[Goal of the exercise] The expected output is the full set of entries, retyped verbatim, pictures excluded.

** Opening Data for review block **

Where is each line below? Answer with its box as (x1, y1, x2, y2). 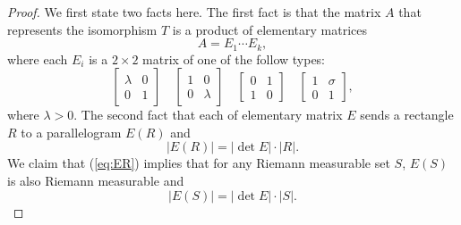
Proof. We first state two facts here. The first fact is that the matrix (7, 3, 381, 21)
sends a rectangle (360, 105, 454, 124)
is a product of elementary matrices (172, 20, 368, 38)
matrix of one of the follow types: (142, 49, 326, 68)
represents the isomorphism (7, 20, 158, 38)
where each (7, 49, 68, 68)
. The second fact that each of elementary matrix (73, 105, 343, 124)
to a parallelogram (21, 122, 122, 141)
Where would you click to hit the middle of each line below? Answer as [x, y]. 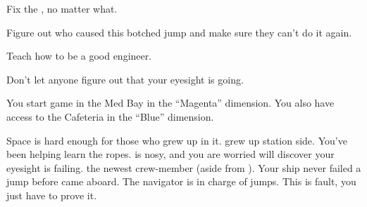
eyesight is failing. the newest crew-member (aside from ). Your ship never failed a [184, 167]
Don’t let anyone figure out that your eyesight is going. [125, 79]
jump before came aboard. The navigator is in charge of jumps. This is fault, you [181, 181]
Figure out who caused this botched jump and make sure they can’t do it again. [179, 32]
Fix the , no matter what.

** Closing Data for review block **

[Task answer]
Where is each line below? Answer with its box as (x1, y1, x2, y2). 
Proof. We first state two facts here. The first fact is that the matrix (7, 3, 381, 21)
sends a rectangle (360, 105, 454, 124)
is a product of elementary matrices (172, 20, 368, 38)
matrix of one of the follow types: (142, 49, 326, 68)
represents the isomorphism (7, 20, 158, 38)
where each (7, 49, 68, 68)
. The second fact that each of elementary matrix (73, 105, 343, 124)
to a parallelogram (21, 122, 122, 141)
Where would you click to hit the middle of each line below? Answer as [x, y]. 
eyesight is failing. the newest crew-member (aside from ). Your ship never failed a [184, 167]
Don’t let anyone figure out that your eyesight is going. [125, 79]
jump before came aboard. The navigator is in charge of jumps. This is fault, you [181, 181]
Figure out who caused this botched jump and make sure they can’t do it again. [179, 32]
Fix the , no matter what.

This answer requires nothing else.